IBM / license-scanner

License Scanner
Apache License 2.0
6 stars 3 forks source link

Always sort and dedup the matches list #12

Closed markstur closed 2 years ago

markstur commented 2 years ago

The "matches list" is just begin/end positions matched by a license. We sort in a couple places, but it will be more usable in general if it is just sorted once and kept sorted.

There is also no real advantage to keeping duplicates here. Multiple identical matches at the same position for a license is not really a desirable output. After we sort we can eliminate the dups.

The inconsistent sort was also causing random test fails...


Original test fail that created this: Inconsistent test results at identifier_test.go:518

The following test appears to fail due to unexpected output sort. I.e., it passes locally, and on PR, but failed on push to master when that +/- line changed positions.

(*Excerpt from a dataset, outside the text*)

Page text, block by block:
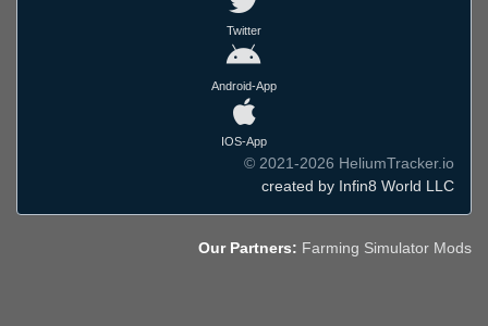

identifier_test.go:518: Didn't get expected result: (-want, +got): map[string][]identifier.Match{ "MIT": {

pritidesai commented 2 years ago

Until there is a better solution, an alternative is to sort the identifier results before comparing:

https://pkg.go.dev/github.com/google/go-cmp/cmp/cmpopts#SortSlices

markstur commented 2 years ago

Yep. I looked at that, but then I see we really want to sort and dedup those match{begin/end} lists. It's done in a couple places already, but I can fix it in one place and it should just always be nicer.